С драматургической точки зрения безразлично, что считать основной линией комедии Шоу: героическое ли преодоление Цезарем его последнего чувственного порыва или превращение Клеопатры из безобидной кошечки в опасную змейку. Рим и Цезарь – первое большое приключение в жизни египтянки, Египет и Клеопатра – последнее в жизни римлянина; и я полагаю, что именно этот параллелизм между первыми шагами царицы и заключительными аккордами диктатора определяет ритм произведения и колею, по которой движется действие. Пестрый, погруженный в грезы Египет с его древней священно-загадочной культурой, застывшей и превратившейся в сумасшедший фарс, с его одуряюще пышным искусством, с его пленительно опасной сказочной царицей, праправнучкой священной черной кошки и Нила, царицей, делящей свои забавы со Сфинксом и при этом в высшей степени реальной маленькой женщиной, пробуждающей желания и страсти, – эта яркая, фантастическая, чувственная, невозможная страна-фантасмагория должна была пробудить в стареющем покорителе мира все его художественные и чувственные наклонности, стремление погрузиться без остатка в красоту мгновения. Ибо Цезарь Шоу по натуре своей художник, в котором, однако, действительность подавила искусство: он, так сказать, Рубек[65] наоборот. Удивительно, как он умеет держаться посредине между своими чуждыми муз варварскими спутниками Руфием и Британом и ничего не признающим, кроме своего искусства, сицилийцем Аполлодором. А Клеопатра, поздний росток, органически связанный с почвой, с этим фантастически переливающимся воздухом, напоминает маленькую герцогиню д'Асси[66]: безвредная ящерка, но из рода тех вымерших гигантских чудовищ, которые когда-то попирали нашу землю, – Клеопатра впервые пробует на Цезаре свою силу и осознает свою прекрасную и губительную сущность. Цезарь поднимается на корабль, чтобы отплыть в Рим, он уже вполне овладел собой и с улыбкой подавил порыв, угрожавший смутить чувства этого бесстрастного, железного и непоколебимого (согласно Плутарху) человека; Клеопатра в это же время впервые сознательно ищет жертву, на которую сможет направить свое разрушительное сладострастие.
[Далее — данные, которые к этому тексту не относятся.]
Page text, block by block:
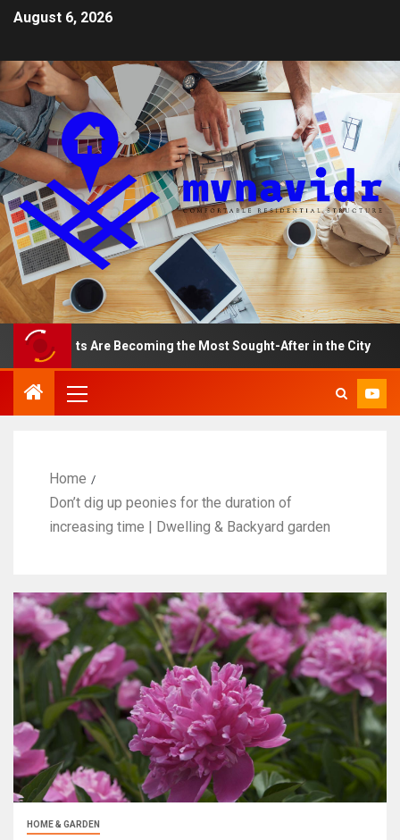
August 6, 2026
Are Becoming the Most Sought-After in the City
Home
Don’t dig up peonies for the duration of
increasing time | Dwelling & Backyard garden
HOME & GARDEN

Вся эта проблематика яснее воспринимается при чтении пьесы, чем на сцене. Режиссеру поневоле нужно ограничиться тем, чтобы не затемнить эти линии. Мне кажется, что его внимание должно быть прежде всего направлено на три пункта. Во-первых, длинная, не очень сценичная пьеса требует значительных сокращений. В связи с тем что ей так недостает внешнего действия, открывается большой простор для произвола режиссера, и необходим величайший такт, чтобы правильно взвесить, с одной стороны, все заложенные в ней зрелищные возможности, а с другой – особенности наличных актеров. Во-вторых, режиссура должна всячески подчеркнуть таинственную, сказочную атмосферу Египта и при всех условиях избегнуть впечатления бурлеска, на что соблазняют обстановка и ремарки автора. Если творение Шоу совершенно лишено патетики – это не дает еще основания рассматривать его как оперетту. И, наконец, в-третьих, поскольку в этой пьесе психология – все, а действие – ничто, требуется даже для самых мелких ролей подобрать актеров высокой культуры, которые достаточно закалены, чтобы не схватить простуды в холодной атмосфере умственной игры Шоу.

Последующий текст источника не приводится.